= 1982 Boston arson spree =

Arson-based protest in Boston, Massachusetts

Between 1982 and 1983, a group of eight police officers, firefighters and regular civilians set between 163 and 260 fires in the city of Boston, Massachusetts, and nine surrounding towns and cities to protest Proposition 2½, hoping to revert the budget cuts that led to hundreds of police officers and firefighters being laid off. Proposition 2½ also caused many public services such as schools, libraries and centers to suffer.

Using the information provided by Robert Groblewski, one of the arsonists, the Department of Justice was able to indict the seven other arsonists, leading to a range of prison sentences from five to 40 years imprisonment.

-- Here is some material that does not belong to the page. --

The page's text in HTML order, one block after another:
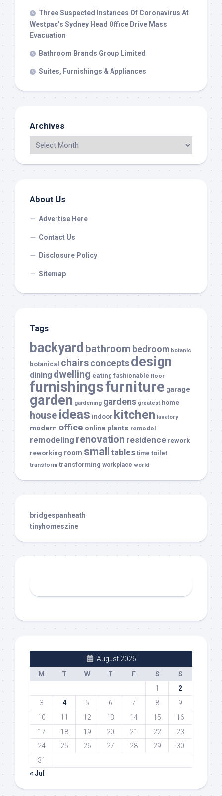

The wave of fires that the group caused led national media to refer to Boston as the "arson capital of the world".

== Background ==
In 1980, Proposition 2½ was approved, coming into effect in July, 1981. The proposition required that "property tax revenues not exceed 2.5 percent of a community's assessed value and that a community's property tax revenue not grow by more than 2.5 percent a year."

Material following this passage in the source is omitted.